Massachusetts ~ Corporate Income Tax: Interest Payments for Intercompany Transfers From Cash Management System Not Deductible

A multinational wholesale and retail distributor of office supplies was not entitled to the abatement of Massachusetts corporate excise tax, interest, and penalties because intercompany transfers between the parent corporation and its wholly owned subsidiaries were not bona-fide debt for either the income or the non-income components of the tax and, therefore, interest expense deductions by the combined reporting group were not allowed for the tax years in question. Moreover, the Commissioner of Revenue was not required to consider the Massachusetts interest expense addback statute or any of its exceptions because, without true debt, there was no interest that would qualify for a deduction, and, therefore, the addback statute did not come into play. Neither the parent nor its wholly owned subsidiaries treated the net accounts-payable balances from a centralized cash management system (CMS) as arm’s-length, unqualified, legal obligations to repay.

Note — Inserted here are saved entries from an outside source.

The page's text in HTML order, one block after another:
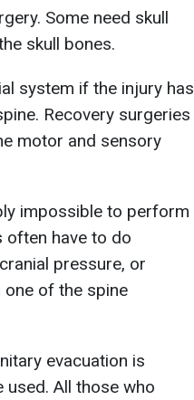
Some need skull
skull bones.
system if the injury has
Recovery surgeries
motor and sensory
impossible to perform
have to do
pressure, or
of the spine
evacuation is
All those who
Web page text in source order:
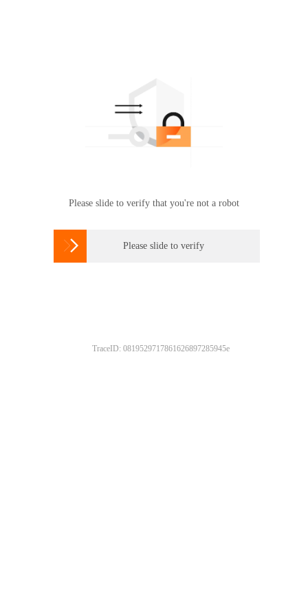
Please slide to verify that you're not a robot
 Please slide to verify
TraceID: 0819529717861626897285945e

There were no checks or limits on the amounts transferred to the parent corporation by its subsidiaries in daily cash sweeps from the CMS. The excess cash transfers were permanent in nature because there were no repayment schedules, no history of repayments, and no other evidence indicating that there was any actual repayment or intent to repay the excess cash retained by the parent to reduce the indebtedness. While payments of interest and principal were referenced in promissory notes, no amounts were ever actually paid to the operating subsidiaries under the CMS. They were mere bookkeeping entries of interest, which were always kept in the parent’s cash sweeps account. Even though promissory notes were written to reflect the indebtedness, the wholly owned subsidiaries lacked control to enforce payment by the parent, and, in fact, the parent made no payments on the debt. Finally, repayment of the debt was not secured in any way. Consequently, the transactions made under the CMS were not true debt and, accordingly, interest payments made by the parent were not deductible interest payments.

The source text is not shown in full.